Liverpool.com - Thu, 03/28/2024 - 06:45

Liverpool resumes its push for the Premier League title this weekend following the international break. The Reds will know that, as they long as they do the business against Brighton, there’s a good chance they’ll top the table on Sunday night.

While Jürgen Klopp will of course be focused on his own side’s game, once the full-time whistle blows at Anfield, his attention will surely turn to events at the Etihad Stadium. With Manchester City hosting Arsenal, it could be a pivotal weekend in the title race.

Mikel Arteta’s side currently leads the way, sitting above Liverpool only on goal difference, but City lies just a point further back. The ideal situation for the Reds would see the two sides draw when they meet, perhaps closely followed by a win for the hosts.

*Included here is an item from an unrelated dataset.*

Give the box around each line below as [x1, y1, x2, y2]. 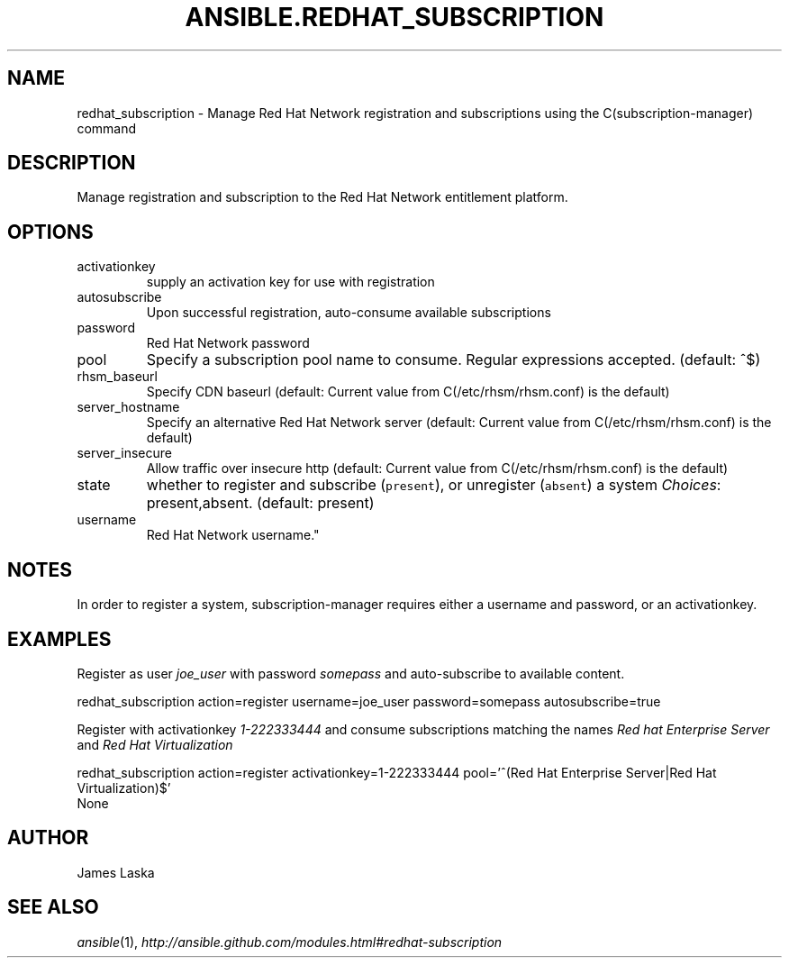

READ MORE: Bayer Leverkusen star makes Liverpool 'final' prediction during training with Virgil van Dijk

READ MORE: Jürgen Klopp has given Liverpool star exactly what he needed and Xherdan Shaqiri just proved it

Either scenario would send Liverpool top, as long as it picks up three points against Brighton. Seeing two City stars pick up injuries in the past few days then might not have been as welcome a sight as some might imagine.

Pep Guardiola is facing major doubts over both Kyle Walker and John Stones after they both limped off on England duty. Walker was forced off after just 20 minutes against Brazil, while Stones lasted just 10 against Belgium on Tuesday.

It’s not like Guardiola is short of options though. In fact, he spent $98m (£77m/€90m) on someone who should be a pretty handy backup.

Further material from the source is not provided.